Activity:
Lines from the first one down to the one containing "Command to configure compatibility" in the data below are the only ones needed; please return them exactly, both ends included.

Material for this exercise below:

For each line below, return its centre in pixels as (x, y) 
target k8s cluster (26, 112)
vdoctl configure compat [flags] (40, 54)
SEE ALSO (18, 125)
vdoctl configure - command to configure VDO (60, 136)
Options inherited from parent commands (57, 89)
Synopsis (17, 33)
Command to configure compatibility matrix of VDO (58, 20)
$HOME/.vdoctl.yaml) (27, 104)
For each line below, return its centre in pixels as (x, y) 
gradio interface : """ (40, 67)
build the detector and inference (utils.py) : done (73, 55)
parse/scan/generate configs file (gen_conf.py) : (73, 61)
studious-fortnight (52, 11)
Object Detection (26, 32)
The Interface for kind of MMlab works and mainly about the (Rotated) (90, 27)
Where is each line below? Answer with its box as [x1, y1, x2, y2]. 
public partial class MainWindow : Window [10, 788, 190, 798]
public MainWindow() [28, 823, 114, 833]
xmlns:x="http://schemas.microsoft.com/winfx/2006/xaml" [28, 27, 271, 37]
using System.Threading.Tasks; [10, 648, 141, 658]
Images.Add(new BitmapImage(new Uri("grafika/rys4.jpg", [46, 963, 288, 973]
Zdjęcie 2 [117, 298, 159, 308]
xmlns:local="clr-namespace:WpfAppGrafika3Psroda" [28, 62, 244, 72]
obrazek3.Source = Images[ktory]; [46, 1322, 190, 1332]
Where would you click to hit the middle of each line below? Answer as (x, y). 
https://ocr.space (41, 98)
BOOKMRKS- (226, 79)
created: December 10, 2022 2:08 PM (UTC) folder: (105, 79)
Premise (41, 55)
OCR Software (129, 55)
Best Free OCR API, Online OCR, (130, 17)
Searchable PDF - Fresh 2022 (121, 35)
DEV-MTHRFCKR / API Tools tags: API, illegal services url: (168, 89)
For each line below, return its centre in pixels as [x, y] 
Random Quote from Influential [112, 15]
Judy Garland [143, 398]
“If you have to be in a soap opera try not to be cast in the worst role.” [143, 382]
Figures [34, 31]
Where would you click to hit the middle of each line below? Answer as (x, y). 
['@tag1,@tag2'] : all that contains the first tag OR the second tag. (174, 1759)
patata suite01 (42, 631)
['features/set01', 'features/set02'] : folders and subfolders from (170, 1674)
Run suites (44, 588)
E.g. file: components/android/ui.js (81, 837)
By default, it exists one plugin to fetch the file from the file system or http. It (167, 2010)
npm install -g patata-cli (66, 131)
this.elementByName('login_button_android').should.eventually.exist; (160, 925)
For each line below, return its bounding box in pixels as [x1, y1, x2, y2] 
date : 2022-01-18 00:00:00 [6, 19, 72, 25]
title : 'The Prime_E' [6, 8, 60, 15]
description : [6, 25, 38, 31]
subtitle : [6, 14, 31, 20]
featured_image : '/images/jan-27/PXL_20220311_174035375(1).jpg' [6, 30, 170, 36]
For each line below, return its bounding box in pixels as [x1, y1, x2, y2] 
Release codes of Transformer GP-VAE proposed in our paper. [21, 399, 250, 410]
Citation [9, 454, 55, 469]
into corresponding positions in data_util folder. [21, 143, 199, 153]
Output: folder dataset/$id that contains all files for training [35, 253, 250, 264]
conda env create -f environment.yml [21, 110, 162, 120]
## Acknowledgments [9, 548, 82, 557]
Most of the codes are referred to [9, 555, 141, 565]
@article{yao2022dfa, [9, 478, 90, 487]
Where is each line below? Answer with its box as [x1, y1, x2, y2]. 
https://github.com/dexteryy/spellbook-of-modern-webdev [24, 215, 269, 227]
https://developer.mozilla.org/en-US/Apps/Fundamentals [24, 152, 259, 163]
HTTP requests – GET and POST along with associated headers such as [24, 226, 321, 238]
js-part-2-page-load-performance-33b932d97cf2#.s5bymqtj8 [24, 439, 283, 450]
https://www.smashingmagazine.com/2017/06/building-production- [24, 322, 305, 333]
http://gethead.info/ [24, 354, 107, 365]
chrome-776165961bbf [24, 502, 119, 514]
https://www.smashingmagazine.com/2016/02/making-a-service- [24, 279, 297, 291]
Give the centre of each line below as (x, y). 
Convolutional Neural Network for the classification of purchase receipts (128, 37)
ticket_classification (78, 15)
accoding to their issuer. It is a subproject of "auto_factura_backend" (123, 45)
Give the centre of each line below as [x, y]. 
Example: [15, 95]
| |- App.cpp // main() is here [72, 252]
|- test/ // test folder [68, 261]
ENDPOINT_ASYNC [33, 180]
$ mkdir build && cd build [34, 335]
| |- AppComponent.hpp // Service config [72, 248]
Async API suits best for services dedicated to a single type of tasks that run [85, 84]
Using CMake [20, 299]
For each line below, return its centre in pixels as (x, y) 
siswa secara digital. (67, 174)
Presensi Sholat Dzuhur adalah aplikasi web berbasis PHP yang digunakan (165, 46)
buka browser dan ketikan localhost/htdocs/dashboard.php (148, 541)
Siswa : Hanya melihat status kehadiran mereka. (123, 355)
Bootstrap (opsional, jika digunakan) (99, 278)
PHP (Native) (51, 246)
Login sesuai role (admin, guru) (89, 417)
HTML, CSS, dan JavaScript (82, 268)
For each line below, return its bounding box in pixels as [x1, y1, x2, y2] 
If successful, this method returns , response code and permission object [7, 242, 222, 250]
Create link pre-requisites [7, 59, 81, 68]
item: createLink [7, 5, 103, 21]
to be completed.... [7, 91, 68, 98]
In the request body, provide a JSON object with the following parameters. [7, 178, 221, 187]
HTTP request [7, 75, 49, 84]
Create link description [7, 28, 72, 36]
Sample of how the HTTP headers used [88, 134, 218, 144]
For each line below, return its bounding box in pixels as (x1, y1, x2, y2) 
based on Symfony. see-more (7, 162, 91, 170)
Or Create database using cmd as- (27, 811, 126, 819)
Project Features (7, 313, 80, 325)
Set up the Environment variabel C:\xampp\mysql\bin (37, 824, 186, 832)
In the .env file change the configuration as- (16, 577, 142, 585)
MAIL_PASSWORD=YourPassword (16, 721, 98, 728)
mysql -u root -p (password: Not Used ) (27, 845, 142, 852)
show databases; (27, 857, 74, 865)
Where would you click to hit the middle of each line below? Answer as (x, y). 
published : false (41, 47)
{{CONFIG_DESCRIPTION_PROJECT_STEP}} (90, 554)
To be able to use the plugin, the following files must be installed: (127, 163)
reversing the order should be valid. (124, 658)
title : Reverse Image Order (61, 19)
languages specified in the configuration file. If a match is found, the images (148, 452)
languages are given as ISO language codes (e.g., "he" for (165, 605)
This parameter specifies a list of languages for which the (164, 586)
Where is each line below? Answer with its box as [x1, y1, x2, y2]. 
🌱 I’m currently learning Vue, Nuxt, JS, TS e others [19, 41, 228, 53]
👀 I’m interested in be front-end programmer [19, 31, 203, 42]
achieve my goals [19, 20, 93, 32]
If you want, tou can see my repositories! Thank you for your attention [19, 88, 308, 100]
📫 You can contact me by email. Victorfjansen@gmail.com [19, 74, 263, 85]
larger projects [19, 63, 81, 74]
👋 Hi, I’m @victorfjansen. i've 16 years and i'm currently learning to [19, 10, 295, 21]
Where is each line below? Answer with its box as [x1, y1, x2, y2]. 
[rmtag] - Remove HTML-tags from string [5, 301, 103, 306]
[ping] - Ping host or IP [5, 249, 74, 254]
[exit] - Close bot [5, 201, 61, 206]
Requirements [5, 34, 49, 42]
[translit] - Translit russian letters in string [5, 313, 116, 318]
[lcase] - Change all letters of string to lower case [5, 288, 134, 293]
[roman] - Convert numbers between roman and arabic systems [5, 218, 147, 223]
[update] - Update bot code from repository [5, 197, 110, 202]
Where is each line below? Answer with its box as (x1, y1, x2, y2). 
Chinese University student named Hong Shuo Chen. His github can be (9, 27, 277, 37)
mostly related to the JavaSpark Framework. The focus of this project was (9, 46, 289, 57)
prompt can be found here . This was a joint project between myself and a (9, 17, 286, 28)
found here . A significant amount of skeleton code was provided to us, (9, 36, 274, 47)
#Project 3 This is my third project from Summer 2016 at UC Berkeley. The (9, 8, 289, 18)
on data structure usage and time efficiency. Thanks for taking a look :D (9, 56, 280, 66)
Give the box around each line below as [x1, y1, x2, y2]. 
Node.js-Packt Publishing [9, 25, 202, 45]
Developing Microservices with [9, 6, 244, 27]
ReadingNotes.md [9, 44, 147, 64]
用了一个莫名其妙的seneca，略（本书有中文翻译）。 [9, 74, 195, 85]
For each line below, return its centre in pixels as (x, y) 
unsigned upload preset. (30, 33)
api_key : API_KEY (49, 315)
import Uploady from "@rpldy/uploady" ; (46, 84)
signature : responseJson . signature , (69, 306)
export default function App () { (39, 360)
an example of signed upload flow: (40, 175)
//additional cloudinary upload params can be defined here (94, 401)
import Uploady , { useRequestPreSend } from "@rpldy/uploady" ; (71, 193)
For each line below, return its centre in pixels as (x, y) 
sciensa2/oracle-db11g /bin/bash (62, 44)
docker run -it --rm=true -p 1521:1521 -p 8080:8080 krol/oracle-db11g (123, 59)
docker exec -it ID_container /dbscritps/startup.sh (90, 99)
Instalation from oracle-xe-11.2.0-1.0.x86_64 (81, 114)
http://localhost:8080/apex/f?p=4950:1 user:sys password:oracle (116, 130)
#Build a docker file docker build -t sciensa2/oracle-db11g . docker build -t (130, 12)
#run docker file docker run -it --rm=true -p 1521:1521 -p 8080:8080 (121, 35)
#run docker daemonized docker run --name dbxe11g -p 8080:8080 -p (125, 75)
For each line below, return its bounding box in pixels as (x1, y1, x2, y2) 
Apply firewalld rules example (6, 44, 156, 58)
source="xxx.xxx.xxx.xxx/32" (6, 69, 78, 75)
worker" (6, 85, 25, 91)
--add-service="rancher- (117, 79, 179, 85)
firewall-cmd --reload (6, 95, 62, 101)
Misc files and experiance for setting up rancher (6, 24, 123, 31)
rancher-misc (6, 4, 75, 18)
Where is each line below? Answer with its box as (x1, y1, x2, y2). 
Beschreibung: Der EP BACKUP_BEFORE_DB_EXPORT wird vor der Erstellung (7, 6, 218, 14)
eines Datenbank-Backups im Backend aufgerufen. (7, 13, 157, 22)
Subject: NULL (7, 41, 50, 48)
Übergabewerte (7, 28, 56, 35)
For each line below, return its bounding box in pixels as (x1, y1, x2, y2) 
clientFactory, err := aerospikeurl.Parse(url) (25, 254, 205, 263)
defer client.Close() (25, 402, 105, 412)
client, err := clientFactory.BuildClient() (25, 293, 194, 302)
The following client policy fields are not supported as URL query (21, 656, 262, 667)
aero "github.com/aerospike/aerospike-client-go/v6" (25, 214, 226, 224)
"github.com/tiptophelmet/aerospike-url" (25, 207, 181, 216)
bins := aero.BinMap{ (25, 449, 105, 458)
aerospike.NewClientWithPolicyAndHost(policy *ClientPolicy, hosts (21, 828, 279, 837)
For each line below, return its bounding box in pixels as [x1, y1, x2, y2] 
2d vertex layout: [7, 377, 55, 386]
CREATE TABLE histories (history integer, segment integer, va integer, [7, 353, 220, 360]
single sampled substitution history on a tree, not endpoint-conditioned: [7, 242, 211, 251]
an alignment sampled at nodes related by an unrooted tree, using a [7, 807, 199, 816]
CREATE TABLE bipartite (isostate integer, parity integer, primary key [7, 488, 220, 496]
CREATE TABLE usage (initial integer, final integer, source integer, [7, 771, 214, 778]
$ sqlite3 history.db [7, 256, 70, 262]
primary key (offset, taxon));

End of Material for this exercise.

Exercise response:
For each line below, return its centre in pixels as (x, y) 
target k8s cluster (26, 112)
vdoctl configure compat [flags] (40, 54)
SEE ALSO (18, 125)
vdoctl configure - command to configure VDO (60, 136)
Options inherited from parent commands (57, 89)
Synopsis (17, 33)
Command to configure compatibility matrix of VDO (58, 20)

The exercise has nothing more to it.